Probability Distributions in Statistical Analysis of Big Data

By Alan Anderson, David Semmelroth

Probability distributions is one of many statistical techniques that can be used to analyze data to find useful patterns. You use a probability distribution to compute the probabilities associated with the elements of a dataset:

  • Binomial distribution: You would use the binomial distribution to analyze variables that can assume only one of two values. For example, you could determine the probability that a given percentage of members at a sports club are left-handed.

  • Poisson distribution: You would use the Poisson distribution to describe the likelihood of a given number of events occurring over an interval of time. For example, it could be used to describe the probability of a specified number of hits on a website over the coming hour.

  • Normal distribution: The normal distribution is the most widely used probability distribution in most disciplines, including economics, finance, marketing, biology, psychology, and many others. One of the characteristic features of the normal distribution is symmetry — the probability of a variable being a given distance below the mean of the distribution equals the probability of it being the same distance above the mean.

    For example, if the mean height of all men in the United States is 70 inches, and heights are normally distributed, a randomly chosen man is equally likely to be between 68 and 70 inches tall as he is to be between 70 and 72 inches tall.

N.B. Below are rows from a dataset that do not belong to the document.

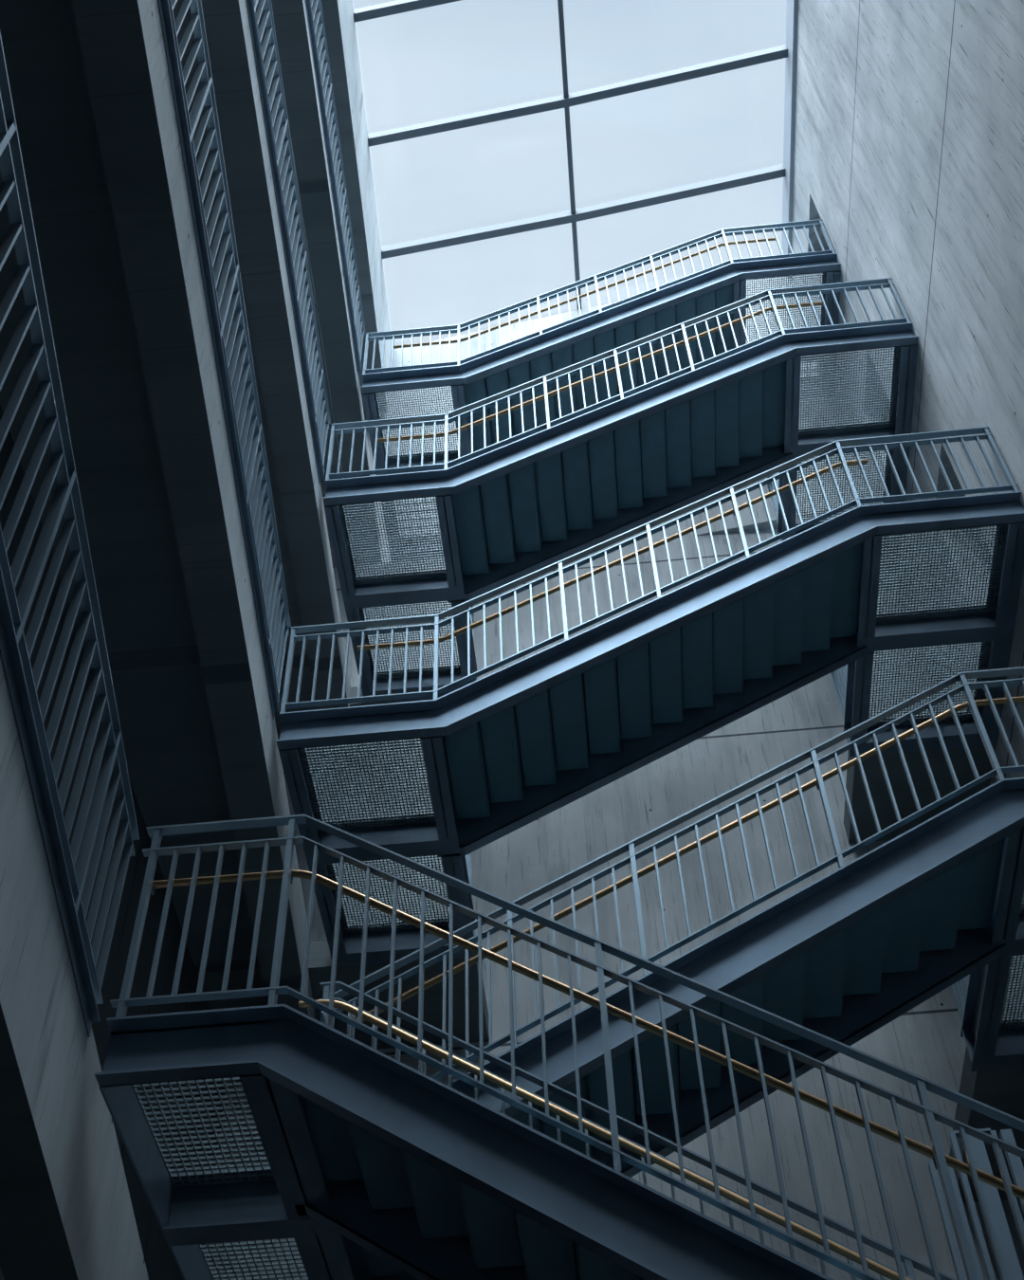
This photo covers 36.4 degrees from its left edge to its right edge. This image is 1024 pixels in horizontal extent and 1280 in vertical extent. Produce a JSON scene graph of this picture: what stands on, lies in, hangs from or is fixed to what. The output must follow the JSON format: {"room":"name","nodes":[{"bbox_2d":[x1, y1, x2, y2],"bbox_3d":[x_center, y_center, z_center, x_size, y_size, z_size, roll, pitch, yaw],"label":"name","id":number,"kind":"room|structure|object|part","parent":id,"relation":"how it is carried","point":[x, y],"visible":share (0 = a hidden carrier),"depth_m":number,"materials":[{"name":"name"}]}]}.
{"room":"stairwell","nodes":[
{"label":"stairwell","id":0,"kind":"room"},
{"bbox_2d":[0,403,226,1279],"bbox_3d":[-3.744,-4.101,11.192,0.330,25.900,21.200,-5,-51,2],"label":"wall","id":1,"kind":"structure","parent":0,"point":[160,1263],"depth_m":12.01,"materials":[{"name":"concrete"}]},
{"bbox_2d":[0,32,139,1037],"bbox_3d":[-2.043,-0.638,6.432,0.119,1.340,5.657,0,-51,-2],"label":"gallery railing","id":2,"kind":"object","parent":1,"relation":"attached to","point":[73,868],"visible":0.99,"depth_m":6.95,"materials":[{"name":"grey metal"}]},
{"bbox_3d":[-1.974,-1.642,5.668,0.056,1.228,0.032,-5,-51,2],"label":"post","id":3,"kind":"part","parent":2,"relation":"part of","materials":[{"name":"grey metal"}]},
{"bbox_3d":[-2.026,-0.380,6.701,0.056,1.228,0.032,-5,-51,2],"label":"post","id":4,"kind":"part","parent":2,"relation":"part of","materials":[{"name":"grey metal"}]},
{"bbox_3d":[-2.001,-0.346,6.072,0.050,0.012,5.648,0,-51,-2],"label":"rail","id":5,"kind":"part","parent":2,"relation":"part of","materials":[{"name":"grey metal"}]},
{"bbox_3d":[-2.079,0.882,7.735,0.056,1.228,0.032,-5,-51,2],"label":"post","id":6,"kind":"part","parent":2,"relation":"part of","materials":[{"name":"grey metal"}]},
{"bbox_2d":[0,656,148,1279],"bbox_3d":[-2.163,-0.311,5.342,2.803,0.926,19.900,-5,-51,2],"label":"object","id":7,"kind":"structure","parent":1,"relation":"attached to","point":[66,1213],"depth_m":7.04,"materials":[{"name":"concrete"}]},
{"bbox_2d":[0,0,316,1019],"bbox_3d":[-2.465,-3.288,8.996,2.238,0.626,19.900,-5,-51,2],"label":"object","id":8,"kind":"structure","parent":1,"relation":"attached to","point":[90,85],"depth_m":10.44,"materials":[{"name":"concrete"}]},
{"bbox_2d":[157,0,291,719],"bbox_3d":[-2.040,-2.702,10.562,0.120,1.200,7.686,-2,-51,0],"label":"gallery railing","id":9,"kind":"object","parent":1,"relation":"attached to","point":[243,420],"visible":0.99,"depth_m":10.96,"materials":[{"name":"grey metal"}]},
{"bbox_3d":[-2.030,-3.425,10.025,0.056,1.088,0.032,-5,-51,2],"label":"post","id":10,"kind":"part","parent":9,"relation":"part of","materials":[{"name":"grey metal"}]},
{"bbox_3d":[-2.001,-2.380,10.884,0.056,1.088,0.032,-5,-51,2],"label":"post","id":11,"kind":"part","parent":9,"relation":"part of","materials":[{"name":"grey metal"}]},
{"bbox_3d":[-2.023,-3.005,10.927,0.050,0.012,7.682,-2,-51,0],"label":"rail","id":12,"kind":"part","parent":9,"relation":"part of","materials":[{"name":"grey metal"}]},
{"bbox_3d":[-2.026,-3.081,11.020,0.060,0.012,7.682,-2,-51,0],"label":"rail","id":13,"kind":"part","parent":9,"relation":"part of","materials":[{"name":"grey metal"}]},
{"bbox_3d":[-1.972,-1.334,11.742,0.056,1.088,0.032,-5,-51,2],"label":"post","id":14,"kind":"part","parent":9,"relation":"part of","materials":[{"name":"grey metal"}]},
{"bbox_3d":[-1.944,-0.289,12.601,0.056,1.088,0.032,-5,-51,2],"label":"post","id":15,"kind":"part","parent":9,"relation":"part of","materials":[{"name":"grey metal"}]},
{"bbox_2d":[172,0,357,764],"bbox_3d":[-2.775,-5.981,12.308,1.843,0.456,19.900,-5,-51,2],"label":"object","id":16,"kind":"structure","parent":1,"relation":"attached to","point":[296,489],"depth_m":14.71,"materials":[{"name":"concrete"}]},
{"bbox_2d":[245,0,330,484],"bbox_3d":[-2.224,-5.150,13.968,0.120,1.200,8.192,-3,-51,1],"label":"gallery railing","id":17,"kind":"object","parent":1,"relation":"attached to","point":[279,141],"visible":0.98,"depth_m":14.90,"materials":[{"name":"grey metal"}]},
{"bbox_3d":[-2.227,-5.670,13.598,0.056,1.088,0.032,-5,-51,2],"label":"post","id":18,"kind":"part","parent":17,"relation":"part of","materials":[{"name":"grey metal"}]},
{"bbox_3d":[-2.161,-4.628,14.455,0.056,1.088,0.032,-5,-51,2],"label":"post","id":19,"kind":"part","parent":17,"relation":"part of","materials":[{"name":"grey metal"}]},
{"bbox_3d":[-2.207,-5.453,14.334,0.050,0.012,8.189,-3,-51,1],"label":"rail","id":20,"kind":"part","parent":17,"relation":"part of","materials":[{"name":"grey metal"}]},
{"bbox_3d":[-2.210,-5.529,14.426,0.060,0.012,8.190,-3,-51,1],"label":"rail","id":21,"kind":"part","parent":17,"relation":"part of","materials":[{"name":"grey metal"}]},
{"bbox_3d":[-2.096,-3.586,15.312,0.056,1.088,0.032,-5,-51,2],"label":"post","id":22,"kind":"part","parent":17,"relation":"part of","materials":[{"name":"grey metal"}]},
{"bbox_3d":[-2.031,-2.543,16.170,0.056,1.088,0.032,-5,-51,2],"label":"post","id":23,"kind":"part","parent":17,"relation":"part of","materials":[{"name":"grey metal"}]},
{"bbox_2d":[256,0,383,567],"bbox_3d":[-2.970,-8.747,15.692,1.684,0.366,19.900,-5,-51,2],"label":"trim","id":24,"kind":"structure","parent":1,"relation":"attached to","point":[289,16],"depth_m":18.78,"materials":[{"name":"metal"}]},
{"bbox_2d":[305,0,365,375],"bbox_3d":[-2.321,-7.431,17.697,0.120,1.200,9.388,-4,-51,1],"label":"gallery railing","id":25,"kind":"object","parent":24,"relation":"on","point":[326,100],"visible":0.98,"depth_m":19.06,"materials":[{"name":"grey metal"}]},
{"bbox_3d":[-2.213,-6.447,18.564,0.056,1.088,0.032,-5,-51,2],"label":"post","id":26,"kind":"part","parent":25,"relation":"part of","materials":[{"name":"grey metal"}]},
{"bbox_3d":[-2.307,-7.810,18.154,0.060,0.012,9.386,-4,-51,1],"label":"rail","id":27,"kind":"part","parent":25,"relation":"part of","materials":[{"name":"grey metal"}]},
{"bbox_3d":[-2.132,-5.406,19.421,0.056,1.088,0.032,-5,-51,2],"label":"post","id":28,"kind":"part","parent":25,"relation":"part of","materials":[{"name":"grey metal"}]},
{"bbox_3d":[-2.050,-4.365,20.277,0.056,1.088,0.032,-5,-51,2],"label":"post","id":29,"kind":"part","parent":25,"relation":"part of","materials":[{"name":"grey metal"}]},
{"bbox_2d":[311,0,391,414],"bbox_3d":[-3.079,-12.044,19.708,1.742,2.300,19.900,-5,-51,2],"label":"trim","id":30,"kind":"structure","parent":1,"relation":"attached to","point":[339,25],"depth_m":23.13,"materials":[{"name":"concrete"}]},
{"bbox_2d":[94,813,1023,1279],"bbox_3d":[1.433,3.357,7.947,6.641,4.407,3.094,-5,-51,2],"label":"staircase","id":31,"kind":"structure","parent":1,"relation":"attached to","point":[362,1147],"depth_m":7.76,"materials":[{"name":"grey metal"}]},
{"bbox_3d":[-1.984,1.497,8.300,0.032,1.298,0.054,-5,-51,2],"label":"post","id":32,"kind":"part","parent":31,"relation":"part of","materials":[{"name":"grey metal"}]},
{"bbox_3d":[-1.416,3.187,8.648,0.946,0.336,2.980,-5,-51,2],"label":"landing frame","id":33,"kind":"part","parent":31,"relation":"part of","materials":[{"name":"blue metal"}]},
{"bbox_3d":[-1.218,1.430,8.272,0.032,1.298,0.054,-5,-51,2],"label":"post","id":34,"kind":"part","parent":31,"relation":"part of","materials":[{"name":"grey metal"}]},
{"bbox_3d":[-1.109,2.473,9.027,0.032,1.138,0.054,-5,-51,2],"label":"post","id":35,"kind":"part","parent":31,"relation":"part of","materials":[{"name":"grey metal"}]},
{"bbox_3d":[0.657,2.008,7.479,5.290,2.802,0.041,-5,-51,2],"label":"handrail","id":36,"kind":"part","parent":31,"relation":"part of","materials":[{"name":"gold metal"}]},
{"bbox_3d":[1.080,2.850,8.119,4.640,2.802,0.041,-5,-51,2],"label":"handrail","id":37,"kind":"part","parent":31,"relation":"part of","materials":[{"name":"gold metal"}]},
{"bbox_3d":[0.453,1.959,7.393,0.032,1.298,0.054,-5,-51,2],"label":"post","id":38,"kind":"part","parent":31,"relation":"part of","materials":[{"name":"grey metal"}]},
{"bbox_3d":[1.801,3.062,7.897,5.855,3.810,0.064,-5,-51,2],"label":"railing","id":39,"kind":"part","parent":31,"relation":"part of","materials":[{"name":"grey metal"}]},
{"bbox_2d":[328,666,1023,1279],"bbox_3d":[1.823,2.693,10.733,5.955,3.890,2.834,-5,-51,2],"label":"staircase","id":40,"kind":"structure","parent":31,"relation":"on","point":[939,905],"depth_m":10.20,"materials":[{"name":"grey metal"}]},
{"bbox_3d":[-1.088,2.550,9.136,0.032,1.088,0.054,-5,-51,2],"label":"post","id":41,"kind":"part","parent":40,"relation":"part of","materials":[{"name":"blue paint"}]},
{"bbox_3d":[-0.001,2.067,9.568,0.032,1.088,0.054,-5,-51,2],"label":"post","id":42,"kind":"part","parent":40,"relation":"part of","materials":[{"name":"grey metal"}]},
{"bbox_3d":[0.805,1.708,9.888,0.032,1.088,0.054,-5,-51,2],"label":"post","id":43,"kind":"part","parent":40,"relation":"part of","materials":[{"name":"grey metal"}]},
{"bbox_3d":[1.757,1.485,10.021,5.825,3.455,0.064,-5,-51,2],"label":"railing","id":44,"kind":"part","parent":40,"relation":"part of","materials":[{"name":"grey metal"}]},
{"bbox_3d":[1.732,1.360,10.369,5.550,2.439,0.041,-5,-51,2],"label":"handrail","id":45,"kind":"part","parent":40,"relation":"part of","materials":[{"name":"gold metal"}]},
{"bbox_3d":[2.108,1.129,10.406,0.032,1.088,0.054,-5,-51,2],"label":"post","id":46,"kind":"part","parent":40,"relation":"part of","materials":[{"name":"grey metal"}]},
{"bbox_3d":[3.277,0.609,10.870,0.032,1.088,0.054,-5,-51,2],"label":"post","id":47,"kind":"part","parent":40,"relation":"part of","materials":[{"name":"grey metal"}]},
{"bbox_3d":[4.090,2.111,11.207,1.375,0.336,2.720,-5,-51,2],"label":"landing frame","id":48,"kind":"part","parent":40,"relation":"part of","materials":[{"name":"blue metal"}]},
{"bbox_3d":[2.001,3.478,7.366,0.032,1.138,0.054,-5,-51,2],"label":"post","id":49,"kind":"part","parent":31,"relation":"part of","materials":[{"name":"grey metal"}]},
{"bbox_3d":[2.289,3.450,7.636,0.032,1.951,0.050,-5,-51,2],"label":"post","id":50,"kind":"part","parent":31,"relation":"part of","materials":[{"name":"grey metal"}]},
{"bbox_3d":[1.882,2.436,6.611,0.032,1.298,0.054,-5,-51,2],"label":"post","id":51,"kind":"part","parent":31,"relation":"part of","materials":[{"name":"grey metal"}]},
{"bbox_3d":[2.380,3.461,7.610,0.028,2.011,0.050,-5,-51,2],"label":"post","id":52,"kind":"part","parent":31,"relation":"part of","materials":[{"name":"grey metal"}]},
{"bbox_3d":[2.438,3.417,7.656,0.028,2.216,0.050,-5,-51,2],"label":"post","id":53,"kind":"part","parent":31,"relation":"part of","materials":[{"name":"grey metal"}]},
{"bbox_3d":[2.548,3.430,7.623,0.084,2.290,0.050,-5,-51,2],"label":"post","id":54,"kind":"part","parent":31,"relation":"part of","materials":[{"name":"grey metal"}]},
{"bbox_3d":[2.659,3.444,7.591,0.028,2.364,0.050,-5,-51,2],"label":"post","id":55,"kind":"part","parent":31,"relation":"part of","materials":[{"name":"grey metal"}]},
{"bbox_3d":[2.729,3.453,7.570,0.060,2.411,0.050,-5,-51,2],"label":"post","id":56,"kind":"part","parent":31,"relation":"part of","materials":[{"name":"grey metal"}]},
{"bbox_2d":[204,276,1023,1279],"bbox_3d":[1.136,2.673,16.709,8.017,25.580,1.004,-7,-51,4],"label":"wall","id":57,"kind":"structure","parent":0,"point":[925,1041],"depth_m":16.35,"materials":[{"name":"concrete"}]},
{"bbox_2d":[349,686,433,752],"bbox_3d":[-1.611,0.936,18.101,2.499,0.300,0.820,-5,-51,2],"label":"trim","id":58,"kind":"structure","parent":57,"relation":"attached to","point":[354,690],"depth_m":17.85,"materials":[{"name":"metal"}]},
{"bbox_2d":[308,940,489,1049],"bbox_3d":[-1.524,3.386,14.706,2.499,0.300,1.340,-5,-51,2],"label":"trim","id":59,"kind":"structure","parent":57,"relation":"attached to","point":[320,963],"depth_m":14.47,"materials":[{"name":"metal"}]},
{"bbox_2d":[361,219,841,562],"bbox_3d":[1.400,-3.580,22.130,6.551,3.587,2.834,-5,-51,2],"label":"staircase","id":60,"kind":"structure","parent":57,"relation":"attached to","point":[486,375],"depth_m":21.18,"materials":[{"name":"grey metal"}]},
{"bbox_3d":[-1.942,-3.783,20.667,0.032,1.088,0.054,-5,-51,2],"label":"post","id":61,"kind":"part","parent":60,"relation":"part of","materials":[{"name":"grey metal"}]},
{"bbox_3d":[-1.163,-2.279,21.006,1.305,0.336,2.720,-5,-51,2],"label":"landing frame","id":62,"kind":"part","parent":60,"relation":"part of","materials":[{"name":"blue metal"}]},
{"bbox_3d":[-0.702,-3.891,20.622,0.032,1.088,0.054,-5,-51,2],"label":"post","id":63,"kind":"part","parent":60,"relation":"part of","materials":[{"name":"grey metal"}]},
{"bbox_3d":[0.374,-4.375,21.056,0.032,1.088,0.054,-5,-51,2],"label":"post","id":64,"kind":"part","parent":60,"relation":"part of","materials":[{"name":"grey metal"}]},
{"bbox_3d":[1.118,-4.878,21.751,5.530,2.192,0.041,-5,-51,2],"label":"handrail","id":65,"kind":"part","parent":60,"relation":"part of","materials":[{"name":"gold metal"}]},
{"bbox_3d":[1.181,-4.739,21.382,0.032,1.088,0.054,-5,-51,2],"label":"post","id":66,"kind":"part","parent":60,"relation":"part of","materials":[{"name":"grey metal"}]},
{"bbox_3d":[1.270,-4.783,21.421,6.551,3.150,0.064,-5,-51,2],"label":"railing","id":67,"kind":"part","parent":60,"relation":"part of","materials":[{"name":"grey metal"}]},
{"bbox_3d":[1.988,-5.102,21.708,0.032,1.088,0.054,-5,-51,2],"label":"post","id":68,"kind":"part","parent":60,"relation":"part of","materials":[{"name":"grey metal"}]},
{"bbox_3d":[3.064,-5.586,22.142,0.032,1.088,0.054,-5,-51,2],"label":"post","id":69,"kind":"part","parent":60,"relation":"part of","materials":[{"name":"grey metal"}]},
{"bbox_3d":[3.861,-4.615,22.044,1.466,0.336,1.350,-5,-51,2],"label":"landing frame","id":70,"kind":"part","parent":60,"relation":"part of","materials":[{"name":"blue metal"}]},
{"bbox_3d":[3.952,-3.838,22.683,1.466,0.336,0.630,-5,-51,2],"label":"landing frame","id":71,"kind":"part","parent":60,"relation":"part of","materials":[{"name":"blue metal"}]},
{"bbox_3d":[4.474,-5.708,22.090,0.032,1.088,0.054,-5,-51,2],"label":"post","id":72,"kind":"part","parent":60,"relation":"part of","materials":[{"name":"grey metal"}]},
{"bbox_2d":[877,543,899,591],"bbox_3d":[4.121,-0.930,19.549,1.411,0.300,0.820,-5,-51,2],"label":"trim","id":73,"kind":"structure","parent":57,"relation":"attached to","point":[895,543],"depth_m":19.40,"materials":[{"name":"metal"}]},
{"bbox_2d":[843,745,995,843],"bbox_3d":[4.209,1.520,16.154,1.411,0.300,1.340,-5,-51,2],"label":"trim","id":74,"kind":"structure","parent":57,"relation":"attached to","point":[863,815],"depth_m":15.95,"materials":[{"name":"metal"}]},
{"bbox_2d":[790,0,1023,785],"bbox_3d":[4.335,-4.803,10.894,0.320,25.900,21.200,-5,-51,2],"label":"wall","id":75,"kind":"structure","parent":0,"point":[909,119],"depth_m":16.43,"materials":[{"name":"concrete"}]},
{"bbox_2d":[322,277,918,703],"bbox_3d":[1.406,-1.782,18.054,6.551,3.587,2.834,-5,-51,2],"label":"staircase","id":76,"kind":"structure","parent":75,"relation":"attached to","point":[508,513],"depth_m":17.28,"materials":[{"name":"grey metal"}]},
{"bbox_3d":[-1.936,-1.986,16.591,0.032,1.088,0.054,-5,-51,2],"label":"post","id":77,"kind":"part","parent":76,"relation":"part of","materials":[{"name":"grey metal"}]},
{"bbox_3d":[-1.157,-0.481,16.930,1.305,0.336,2.720,-5,-51,2],"label":"landing frame","id":78,"kind":"part","parent":76,"relation":"part of","materials":[{"name":"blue metal"}]},
{"bbox_3d":[-0.697,-2.094,16.546,0.032,1.088,0.054,-5,-51,2],"label":"post","id":79,"kind":"part","parent":76,"relation":"part of","materials":[{"name":"grey metal"}]},
{"bbox_3d":[0.380,-2.578,16.980,0.032,1.088,0.054,-5,-51,2],"label":"post","id":80,"kind":"part","parent":76,"relation":"part of","materials":[{"name":"grey metal"}]},
{"bbox_3d":[1.104,-3.079,17.676,5.270,2.192,0.041,-5,-51,2],"label":"handrail","id":81,"kind":"part","parent":76,"relation":"part of","materials":[{"name":"gold metal"}]},
{"bbox_3d":[1.275,-2.985,17.345,6.551,3.150,0.064,-5,-51,2],"label":"railing","id":82,"kind":"part","parent":76,"relation":"part of","materials":[{"name":"grey metal"}]},
{"bbox_3d":[1.187,-2.941,17.306,0.032,1.088,0.054,-5,-51,2],"label":"post","id":83,"kind":"part","parent":76,"relation":"part of","materials":[{"name":"grey metal"}]},
{"bbox_3d":[1.994,-3.304,17.632,0.032,1.088,0.054,-5,-51,2],"label":"post","id":84,"kind":"part","parent":76,"relation":"part of","materials":[{"name":"grey metal"}]},
{"bbox_3d":[3.070,-3.788,18.066,0.032,1.088,0.054,-5,-51,2],"label":"post","id":85,"kind":"part","parent":76,"relation":"part of","materials":[{"name":"grey metal"}]},
{"bbox_3d":[3.928,-2.291,18.402,1.466,0.336,2.720,-5,-51,2],"label":"landing frame","id":86,"kind":"part","parent":76,"relation":"part of","materials":[{"name":"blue metal"}]},
{"bbox_3d":[4.479,-3.911,18.014,0.032,1.088,0.054,-5,-51,2],"label":"post","id":87,"kind":"part","parent":76,"relation":"part of","materials":[{"name":"grey metal"}]},
{"bbox_2d":[275,426,1023,967],"bbox_3d":[1.470,0.468,14.493,6.551,3.587,2.834,-5,-51,2],"label":"staircase","id":88,"kind":"structure","parent":75,"relation":"attached to","point":[508,748],"depth_m":13.78,"materials":[{"name":"grey metal"}]},
{"bbox_3d":[-1.872,0.264,13.031,0.032,1.088,0.054,-5,-51,2],"label":"post","id":89,"kind":"part","parent":88,"relation":"part of","materials":[{"name":"grey metal"}]},
{"bbox_3d":[-1.094,1.769,13.370,1.305,0.336,2.720,-5,-51,2],"label":"landing frame","id":90,"kind":"part","parent":88,"relation":"part of","materials":[{"name":"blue metal"}]},
{"bbox_3d":[-0.633,0.157,12.985,0.032,1.088,0.054,-5,-51,2],"label":"post","id":91,"kind":"part","parent":88,"relation":"part of","materials":[{"name":"grey metal"}]},
{"bbox_3d":[0.443,-0.328,13.420,0.032,1.088,0.054,-5,-51,2],"label":"post","id":92,"kind":"part","parent":88,"relation":"part of","materials":[{"name":"grey metal"}]},
{"bbox_3d":[1.033,-0.817,14.121,4.800,2.192,0.041,-5,-51,2],"label":"handrail","id":93,"kind":"part","parent":88,"relation":"part of","materials":[{"name":"gold metal"}]},
{"bbox_3d":[1.339,-0.735,13.785,6.551,3.150,0.064,-5,-51,2],"label":"railing","id":94,"kind":"part","parent":88,"relation":"part of","materials":[{"name":"grey metal"}]},
{"bbox_3d":[1.250,-0.691,13.746,0.032,1.088,0.054,-5,-51,2],"label":"post","id":95,"kind":"part","parent":88,"relation":"part of","materials":[{"name":"grey metal"}]},
{"bbox_3d":[2.057,-1.054,14.072,0.032,1.088,0.054,-5,-51,2],"label":"post","id":96,"kind":"part","parent":88,"relation":"part of","materials":[{"name":"grey metal"}]},
{"bbox_3d":[3.133,-1.538,14.506,0.032,1.088,0.054,-5,-51,2],"label":"post","id":97,"kind":"part","parent":88,"relation":"part of","materials":[{"name":"grey metal"}]},
{"bbox_3d":[3.992,-0.040,14.841,1.466,0.336,2.720,-5,-51,2],"label":"landing frame","id":98,"kind":"part","parent":88,"relation":"part of","materials":[{"name":"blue metal"}]},
{"bbox_3d":[4.543,-1.661,14.454,0.032,1.088,0.054,-5,-51,2],"label":"post","id":99,"kind":"part","parent":88,"relation":"part of","materials":[{"name":"grey metal"}]},
{"bbox_2d":[949,1046,1023,1203],"bbox_3d":[4.336,3.917,12.722,1.320,0.300,1.980,-5,-51,2],"label":"trim","id":100,"kind":"structure","parent":75,"relation":"attached to","point":[1001,1089],"depth_m":12.37,"materials":[{"name":"metal"}]},
{"bbox_2d":[970,527,991,570],"bbox_3d":[6.217,-1.005,16.208,2.380,3.320,2.350,-5,-51,2],"label":"wall","id":101,"kind":"structure","parent":0,"point":[978,527],"depth_m":18.01,"materials":[{"name":"concrete"}]},
{"bbox_3d":[-3.730,-12.349,21.196,1.050,0.180,21.200,-5,-51,2],"label":"ceiling","id":102,"kind":"structure","parent":0,"visible":0},
{"bbox_2d":[353,0,798,349],"bbox_3d":[-0.183,-12.473,20.685,8.070,0.640,21.000,-5,-51,2],"label":"window","id":103,"kind":"structure","parent":102,"relation":"attached to","point":[788,51],"depth_m":24.45,"materials":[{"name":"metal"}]},
{"bbox_3d":[3.781,-13.012,20.379,0.060,0.640,20.500,-5,-51,2],"label":"frame","id":104,"kind":"part","parent":103,"relation":"part of","materials":[{"name":"metal"}]}
]}

    The normal distribution works well with many applications. For example, it’s often used in the field of finance to describe the returns to financial assets. Due to its ease of interpretation and implementation, the normal distribution is sometimes used even when the assumption of normality is only approximately correct.

  • The Student’s t-distribution: The Student’s t-distribution is similar to the normal distribution, but with the Student’s t-distribution, extremely small or extremely large values are much more likely to occur. This distribution is often used in situations where a variable exhibits too much variation to be consistent with the normal distribution. This is true when the properties of small samples are being analyzed. With small samples, the variation among samples is likely to be quite considerable, so the normal distribution shouldn’t be used to describe their properties.

    The Student’s t-distribution was developed by W.S. Gosset while employed at the Guinness brewing company. He was attempting to describe the properties of small sample means.

  • The chi-square distribution: The chi-square distribution is appropriate for several types of applications. For example, you can use it to determine whether a population follows a particular probability distribution. You can also use it to test whether the variance of a population equals a specified value, and to test for the independence of two datasets.

  • The F-distribution: The F-distribution is derived from the chi-square distribution. You use it to test whether the variances of two populations equal each other. The F-distribution is also useful in applications such as regression analysis.